## WORK INSTRUCTIONS
Keep the images out and copy every entry below exactly.

(Data extracted from a collection)
☆ ☆ ☆ ☆ ☆

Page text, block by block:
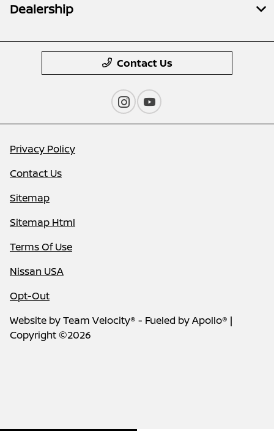
Dealership
Contact Us
Privacy Policy
Contact Us
Sitemap
Sitemap Html
Terms Of Use
Nissan USA
Opt-Out
Website byTeam Velocity® - Fueled by Apollo® |
Copyright ©2026

☆ ☆ ☆ ☆ ☆

## TASK ANSWER
Page text, block by block:
Dealership
Contact Us
Privacy Policy
Contact Us
Sitemap
Sitemap Html
Terms Of Use
Nissan USA
Opt-Out
Website byTeam Velocity® - Fueled by Apollo® |
Copyright ©2026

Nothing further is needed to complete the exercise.